*EXERCISE BRIEF:*
Print every line below exactly. Skip the pictures.

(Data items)

######

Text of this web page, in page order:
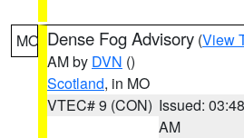
MO Dense Fog Advisory (View
AM by DVN ()
Scotland, in MO
VTEC# 9 (CON) Issued: 03:48
AM
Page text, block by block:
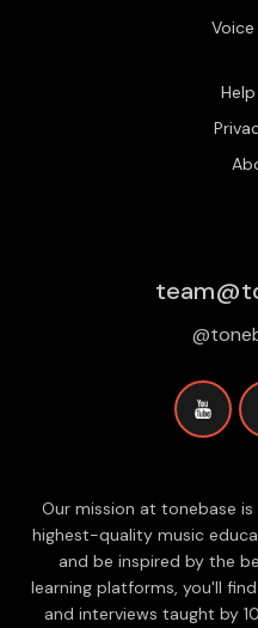
Our mission at tonebase
highest-quality music
and be inspired by the
learning platforms, you'll
and interviews taught by
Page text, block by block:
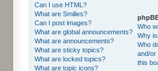
Can I use HTML?
What are Smilies?
Can I post images?
What are global announcements?
What are announcements?
What are sticky topics?
What are locked topics?
What are topic icons?
Who
Why
Who
and/or
this
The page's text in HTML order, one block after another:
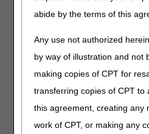
abide by the terms of this
Any use not authorized
by way of illustration and not
making copies of CPT for
transferring copies of CPT to
this agreement, creating any
work of CPT, or making any
NOTE: If this
Option 2: Download a
Select which Fee Schedule
to display:
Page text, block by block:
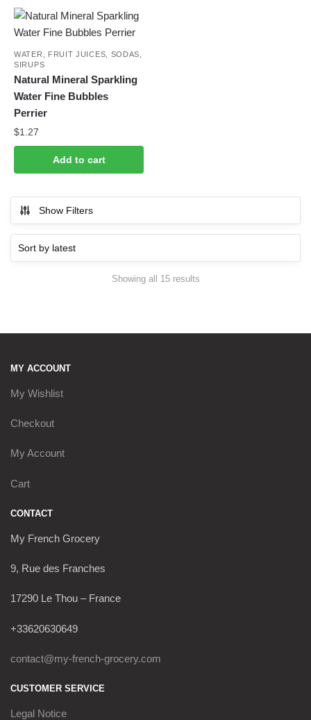
WATER, FRUIT JUICES, SODAS,
SIRUPS
Natural Mineral Sparkling
Water Fine Bubbles
Perrier
$1.27
Add to cart
Show Filters
Showing all 15 resultsSorted
MY ACCOUNT
My Wishlist
Checkout
My Account
Cart
CONTACT
My French Grocery
9, Rue des Franches
17290 Le Thou – France
+33620630649
contact@my-french-grocery.com
CUSTOMER SERVICE
Legal Notice
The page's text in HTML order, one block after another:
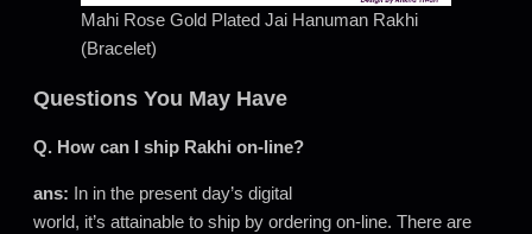
Mahi Rose Gold Plated Jai Hanuman Rakhi
(Bracelet)
Questions You May Have
Q. How can I ship Rakhi on-line?
ans: In in the present day’s digital
world, it’s attainable to ship by ordering on-line. There are
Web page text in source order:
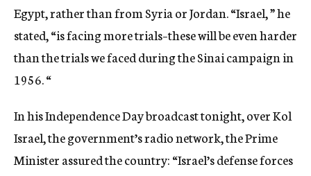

######

*RESPONSE FOR THIS EXERCISE:*
Text of this web page, in page order:
MO Dense Fog Advisory (View
AM by DVN ()
Scotland, in MO
VTEC# 9 (CON) Issued: 03:48
AM
Page text, block by block:
Our mission at tonebase
highest-quality music
and be inspired by the
learning platforms, you'll
and interviews taught by
Page text, block by block:
Can I use HTML?
What are Smilies?
Can I post images?
What are global announcements?
What are announcements?
What are sticky topics?
What are locked topics?
What are topic icons?
Who
Why
Who
and/or
this
The page's text in HTML order, one block after another:
abide by the terms of this
Any use not authorized
by way of illustration and not
making copies of CPT for
transferring copies of CPT to
this agreement, creating any
work of CPT, or making any
NOTE: If this
Option 2: Download a
Select which Fee Schedule
to display:
Page text, block by block:
WATER, FRUIT JUICES, SODAS,
SIRUPS
Natural Mineral Sparkling
Water Fine Bubbles
Perrier
$1.27
Add to cart
Show Filters
Showing all 15 resultsSorted
MY ACCOUNT
My Wishlist
Checkout
My Account
Cart
CONTACT
My French Grocery
9, Rue des Franches
17290 Le Thou – France
+33620630649
contact@my-french-grocery.com
CUSTOMER SERVICE
Legal Notice
The page's text in HTML order, one block after another:
Mahi Rose Gold Plated Jai Hanuman Rakhi
(Bracelet)
Questions You May Have
Q. How can I ship Rakhi on-line?
ans: In in the present day’s digital
world, it’s attainable to ship by ordering on-line. There are
Web page text in source order:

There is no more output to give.